In younger patients these tachyarrythmias may be precipitated by a genetic condition such a Hypertrophic Cardiomyopathy, Arrythmogenic Right Ventricular Dysplasia or Long QT syndrome, so it is important to ask anyone who has a syncopal episode about any family history of sudden cardiac death.


Outflow tract obstruction – Aortic Stenosis

Although there are several disorders that can cause this (including Hypertrophic Obstructive Cardiomyopathy), the most common is Aortic Stenosis. Here there is a fixed stroke volume, which is unable to increase if the boy demands (for example if there is arterial vasodilatation during exercise).

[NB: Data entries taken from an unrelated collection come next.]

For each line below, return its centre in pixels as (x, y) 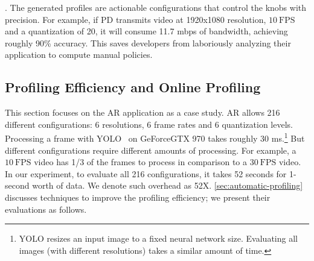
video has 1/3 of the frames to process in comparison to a (141, 162)
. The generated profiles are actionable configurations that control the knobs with (155, 7)
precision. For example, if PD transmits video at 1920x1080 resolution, (136, 19)
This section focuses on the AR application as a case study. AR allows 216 (143, 112)
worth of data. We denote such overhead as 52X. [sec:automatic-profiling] (168, 185)
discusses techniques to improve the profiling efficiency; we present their (138, 197)
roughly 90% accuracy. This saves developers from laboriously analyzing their (148, 42)
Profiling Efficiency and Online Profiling (133, 87)
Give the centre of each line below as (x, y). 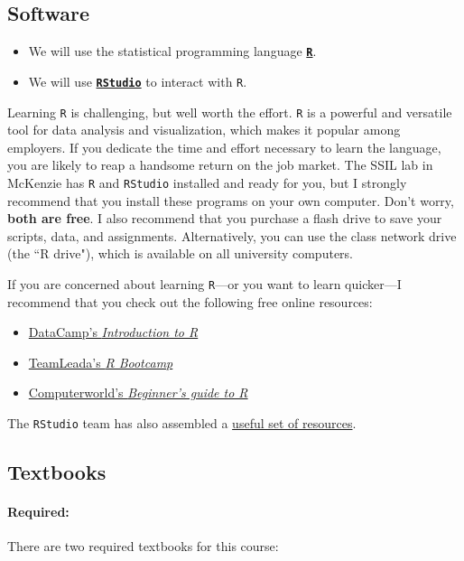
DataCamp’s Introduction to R (113, 332)
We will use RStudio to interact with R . (138, 81)
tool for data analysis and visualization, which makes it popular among (204, 130)
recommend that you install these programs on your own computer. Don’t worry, (231, 200)
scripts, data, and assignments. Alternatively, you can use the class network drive (232, 235)
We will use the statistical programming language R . (172, 51)
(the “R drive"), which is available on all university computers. (180, 253)
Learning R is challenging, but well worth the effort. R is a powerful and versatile (230, 112)
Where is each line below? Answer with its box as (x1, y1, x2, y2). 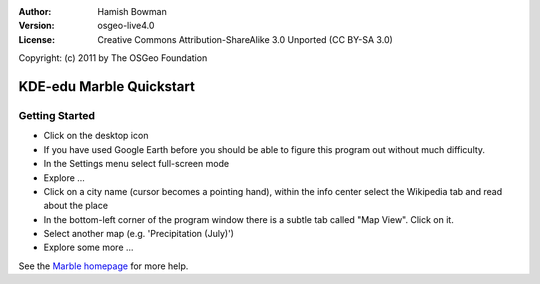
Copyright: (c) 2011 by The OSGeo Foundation (18, 52, 208, 64)
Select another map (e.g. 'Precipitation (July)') (43, 228, 235, 240)
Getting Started (18, 108, 95, 122)
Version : (18, 20, 55, 32)
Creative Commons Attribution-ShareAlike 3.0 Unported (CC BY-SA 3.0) (97, 33, 394, 45)
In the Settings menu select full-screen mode (43, 158, 230, 170)
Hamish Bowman (97, 6, 167, 17)
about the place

The body is very good at adjusting the contraction of our blood vessels, so that when we change posture there isn’t immediately a sudden drop in the blood flow to our vital organs. This is dependant on the baroreceptor reflex.


Postural hypotension

A inadequate response to a change in posture can result in syncope. THere are two main reasons we see this:

  • Medication – lots of, particularly older, patients are on medications that reduce their blood pressure.
  • Older patients – here the baroreceptor reflex simply doesn’t work as well as it should

How to measure postural blood pressure
(click to enlarge)

Remember that some of these three things can be present in the background and it is the addition of another that finally causes the syncope.

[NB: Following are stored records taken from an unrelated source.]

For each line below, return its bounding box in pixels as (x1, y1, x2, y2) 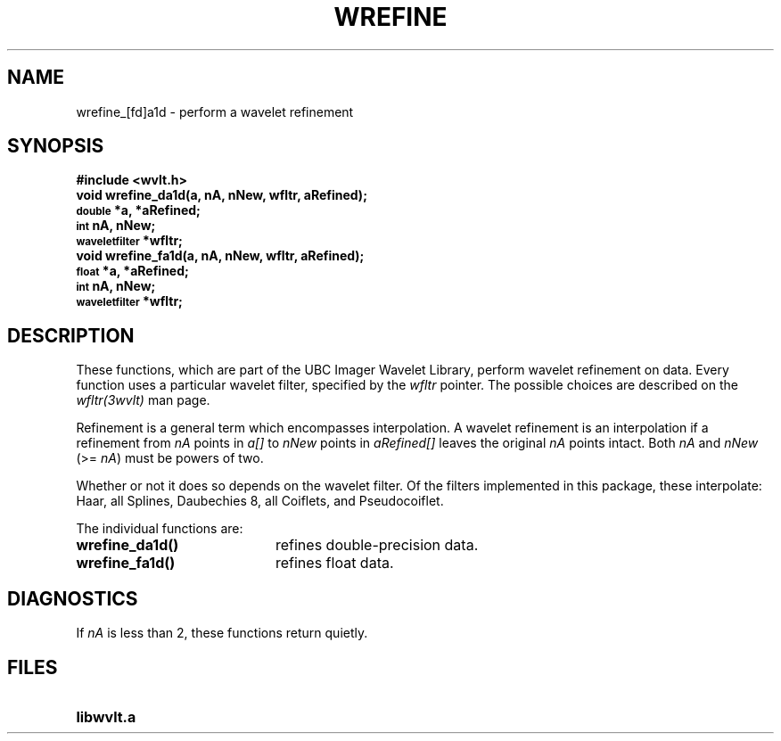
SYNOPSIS (7, 135, 104, 158)
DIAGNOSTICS (7, 587, 138, 610)
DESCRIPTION (7, 324, 135, 347)
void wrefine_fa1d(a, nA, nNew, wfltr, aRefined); (76, 248, 365, 264)
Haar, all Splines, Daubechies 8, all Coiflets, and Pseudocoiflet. (76, 493, 444, 509)
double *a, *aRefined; (76, 202, 201, 218)
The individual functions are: (76, 521, 243, 537)
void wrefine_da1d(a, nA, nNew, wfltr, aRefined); (76, 187, 367, 203)
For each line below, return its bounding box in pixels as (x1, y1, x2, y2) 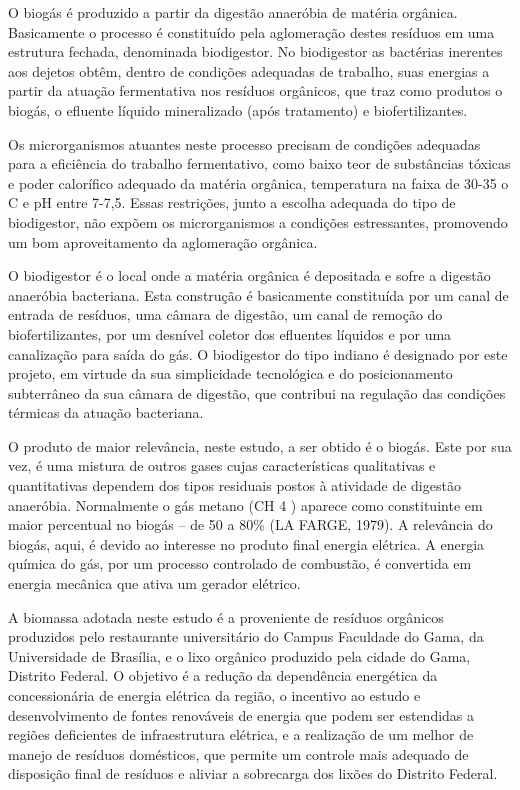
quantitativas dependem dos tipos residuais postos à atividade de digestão (8, 475, 461, 496)
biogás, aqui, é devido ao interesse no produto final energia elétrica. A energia (8, 533, 485, 554)
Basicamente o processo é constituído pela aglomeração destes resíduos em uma (8, 21, 495, 42)
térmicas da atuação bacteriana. (8, 402, 204, 423)
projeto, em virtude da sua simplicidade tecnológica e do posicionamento (8, 363, 453, 384)
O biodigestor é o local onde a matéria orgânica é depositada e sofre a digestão (8, 265, 491, 286)
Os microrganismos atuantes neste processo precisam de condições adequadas (8, 133, 481, 154)
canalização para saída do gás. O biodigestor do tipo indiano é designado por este (8, 343, 508, 364)
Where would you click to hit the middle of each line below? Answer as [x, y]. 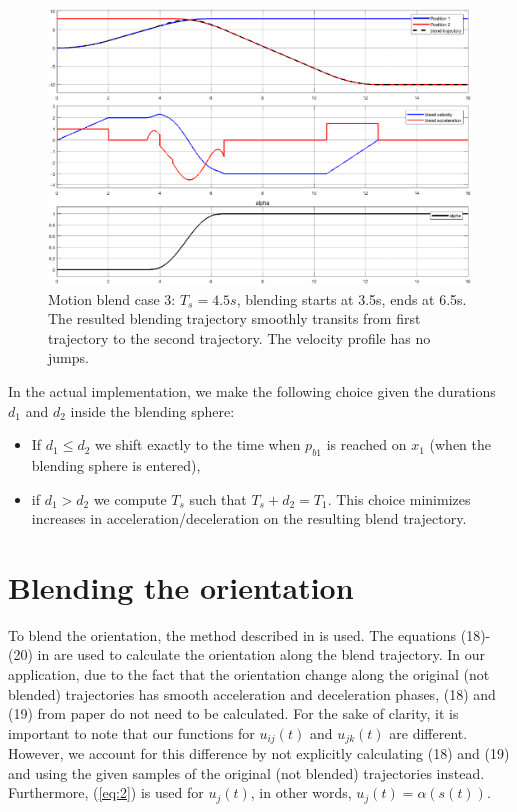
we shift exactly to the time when [198, 444]
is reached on [366, 444]
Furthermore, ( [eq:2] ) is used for [106, 792]
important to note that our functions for [131, 732]
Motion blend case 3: [112, 298]
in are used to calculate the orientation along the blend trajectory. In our [261, 654]
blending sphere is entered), [116, 464]
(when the [460, 444]
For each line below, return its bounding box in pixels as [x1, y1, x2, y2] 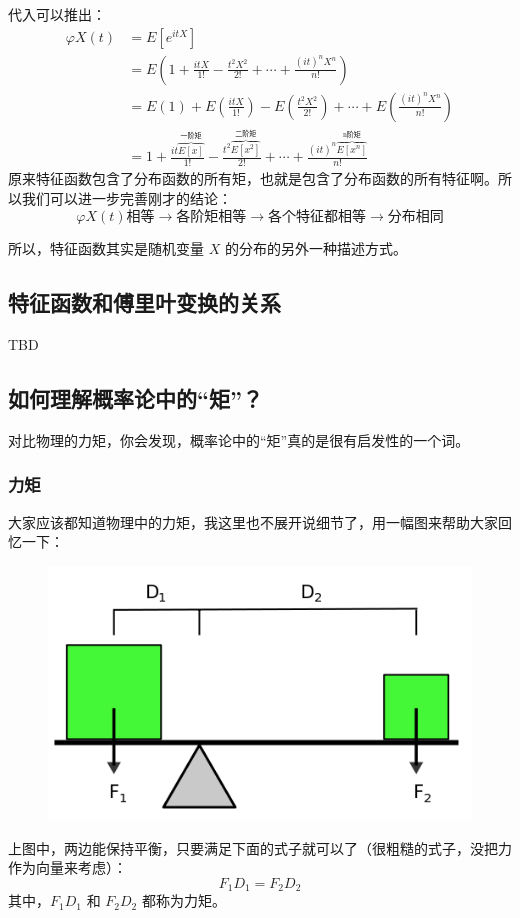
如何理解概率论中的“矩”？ [8, 382, 263, 413]
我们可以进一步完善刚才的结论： [21, 187, 232, 208]
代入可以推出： [8, 4, 106, 24]
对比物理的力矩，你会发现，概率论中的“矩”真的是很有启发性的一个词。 [8, 429, 470, 450]
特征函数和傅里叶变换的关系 [8, 287, 281, 318]
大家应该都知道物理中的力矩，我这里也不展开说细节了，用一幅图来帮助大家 [8, 511, 498, 532]
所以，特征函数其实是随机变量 [8, 238, 204, 259]
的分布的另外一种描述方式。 [224, 238, 407, 259]
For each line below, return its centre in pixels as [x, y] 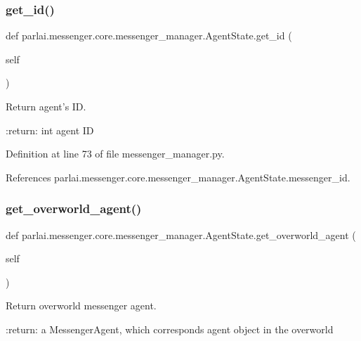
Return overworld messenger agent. [81, 305]
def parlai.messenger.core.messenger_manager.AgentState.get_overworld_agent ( [181, 234]
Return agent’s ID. [46, 106]
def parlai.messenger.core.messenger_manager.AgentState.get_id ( [149, 36]
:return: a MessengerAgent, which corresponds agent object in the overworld [170, 329]
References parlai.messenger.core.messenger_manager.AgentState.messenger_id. [178, 177]
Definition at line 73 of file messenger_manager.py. [115, 154]
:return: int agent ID [50, 130]

For example a patient that is insidiously bleeding from an aortic aneurysm or ruptured ectopic pregnancy, where their stroke volume is dropping slowly and then they do something else to decrease theur cerebral perfusion pressure like coughing, vomiting, going to the toilet or even standing up.

The other special case is pulmonary embolism. The mechanism for this is less clear, but is likely to be due to a drop in stroke volume, following right ventricular failure affecting the filling of the left ventricle or induce arrthymias from the right ventricular strain.


We have talked throughout about global cerebral hypoperfusion causing syncope. Thus, it is highly unlikely (if not impossible) for a stroke to cause syncope as this is due to focal cerebral hypoperfusion.

A myocardial infarction in itself also doesn’t casue syncope, but rather the knock on effects of this such as myocardial instability and tachyarrthymias.


Cause
Heart Rate
Stroke Volume
SVR

Heart Block

Vasovagal

Tachyarrythmia

Outflow tract obstruction

Postural hypotension

Now that we can understand he physiology it is much easier to think about the approach to the patient who has had a syncope.

History

As always this is vital. You need to spend time on this to discover exactly what the patient was doing just before they blacked out. Was there anything to suggest a vasovagal? Did they change posture? Did they have chest pain of feel palpitations? Do they take any medications? Is there any family history of sudden cardiac death?

Examination

This can be very focussed and is really centred on the cardiovascular system, particularly the structure of the heart. Is the apex beat in the correct place? Is there a murmur of aortic stenosis?

Investigations

  • ECG – this is the key investigation and you need to be an expert in looking for all of the conditions we have discussed above, such as heart block and HCM
  • Urine BHCG – Any presong who is able to bear children should have a pregnancy test
  • Ultrasound – This might be to look for either a AAA or free fluid from an ectopic.

You are working in the Emergency Department when a usually fit and well 28 year old footballer presents saying he has had a fainting episode whilst playing football. The triage nurse asks you if he can wait to be seen in the waiting room, or if he needs seeing more urgently..

You are certainly very concerned about this patient. He should not black out whilst exercising. You ask the triage nurse to bring him straight through to a monitored bed and get an ECG. You ask him a little bit more and he tell you his Dad died when he was young, but he’s not sure what of.

You recognise the large complexes in his ECG and are concerned this patient has had a syncopal episode caused by Hypertrophic Cardiomyopathy. You call the on call cardiologist who admits him for further investigations.